Kinds of Kindness (2024)
Director Yorgos Lanthimos' previous two
collaborations with Emma Stone, 2018's The Favourite and 2023's Poor
Things, made it into the top five on my year-end best lists for their
respective years. So it brings me no joy to say that their latest
collaboration, Kinds of Kindness, is a punishing endurance test for
viewers with little to recommend about it.
What's different this time around for
Lanthimos and Stone? Screenwriter Tony McNamara wrote excellent scripts for The
Favourite and Poor Things (as well as Stone's highly entertaining Cruella),
but he is not the screenwriter on Kinds of Kindness. Lanthimos co-wrote
this script with Efthimis Filippou. Lanthimos would not be the first talented
director who does better when he works from someone else's script, but it seems
to be the case here.
Kinds of Kindness tells three
separate stories featuring roughly the same group of actors playing different
roles in each segment (Jesse Plemons, Willem Dafoe, Margaret Qualley, and New
Orleans native Hong Chau among them). The first story is about a boss (Dafoe)
who micromanages an employee's (Plemons) life to the minute. The second is
about a cop (Plemons) whose wife (Stone) returns after going missing but is not
quite the same. The third is about a sex cult looking for a chosen woman with
powers to raise the dead. If there is a unifying theme, there seems to be a
thread of people desperately doing anything to make an abusive person(s)
love/accept them.
But with rare exception, the characters
don't exhibit anything resembling recognizable human behavior. Poor Things was
a provocative and very R-rated film but it had a classic quest story structure
and a sympathetic heroine on a journey of feminist self-discovery. Kinds of
Kindness' stories lead nowhere and just feature a relentless parade of
weirdness for the sake of weirdness and grotesquerie for the sake of
grotesquerie. The movie contains rape, animal abuse, licking of gunshot wounds,
and a character cutting off one of their own body parts before cooking and
serving it to another person. Oh, and the film runs for a grueling two hours
and 45 minutes.
In defense of the cast, they are brave
in their willingness to perform all of the ugliness on display in Kinds of
Kindness. But when a cast is this game to try anything, the director has to
honor their courage by making a good film and Lanthimos failed them here. The
best part of the film was a scene featuring Lawrence Johnson as a police chief.

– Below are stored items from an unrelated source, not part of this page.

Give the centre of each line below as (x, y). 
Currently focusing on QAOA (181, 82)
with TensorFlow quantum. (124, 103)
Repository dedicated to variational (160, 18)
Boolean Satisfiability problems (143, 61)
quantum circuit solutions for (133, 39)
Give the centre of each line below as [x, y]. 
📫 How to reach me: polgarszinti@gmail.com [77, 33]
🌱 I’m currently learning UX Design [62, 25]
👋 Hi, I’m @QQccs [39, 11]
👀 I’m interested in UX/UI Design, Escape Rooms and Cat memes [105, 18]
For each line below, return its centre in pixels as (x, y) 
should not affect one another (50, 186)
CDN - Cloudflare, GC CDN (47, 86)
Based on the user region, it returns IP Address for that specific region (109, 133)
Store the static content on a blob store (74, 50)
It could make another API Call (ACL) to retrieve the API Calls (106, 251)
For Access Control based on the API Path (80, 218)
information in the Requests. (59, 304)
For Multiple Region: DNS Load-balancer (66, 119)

Kinds of Kindness is the only credit on Johnson's IMDB page. I'm
assuming he's a local since the film was shot in the New Orleans area. He plays
a police chief, and he gets a big laugh as he flatly and accurately describes a
character's exceedingly strange behavior. He is the film's highlight, in large
part because he seems believable and real.

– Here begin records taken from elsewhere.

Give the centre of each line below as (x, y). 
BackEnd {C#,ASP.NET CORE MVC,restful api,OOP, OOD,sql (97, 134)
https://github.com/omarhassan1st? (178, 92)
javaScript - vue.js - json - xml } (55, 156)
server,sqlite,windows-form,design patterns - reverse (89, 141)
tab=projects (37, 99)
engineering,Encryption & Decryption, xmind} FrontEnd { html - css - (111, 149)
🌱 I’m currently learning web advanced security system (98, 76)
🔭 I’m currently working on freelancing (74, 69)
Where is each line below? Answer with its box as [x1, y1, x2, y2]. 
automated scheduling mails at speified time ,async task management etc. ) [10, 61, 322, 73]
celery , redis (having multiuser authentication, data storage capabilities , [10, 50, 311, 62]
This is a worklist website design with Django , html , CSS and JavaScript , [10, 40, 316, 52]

The other time I laughed was when a
group of three people, well into the film's running time, mistakenly entered
the Kinds of Kindness auditorium at the Broad Theater. They looked up at
what was happening on the screen, one exclaimed "What the ****?!", and they
scurried out.
Critics will sometimes label movies that are conventionally entertaining with sympathetic characters and happy endings as trite or hokey. In some cases, they have a point. But just because a movie is as intentionally ugly, weird, and off-putting as Kinds of Kindness is doesn't make it good, either.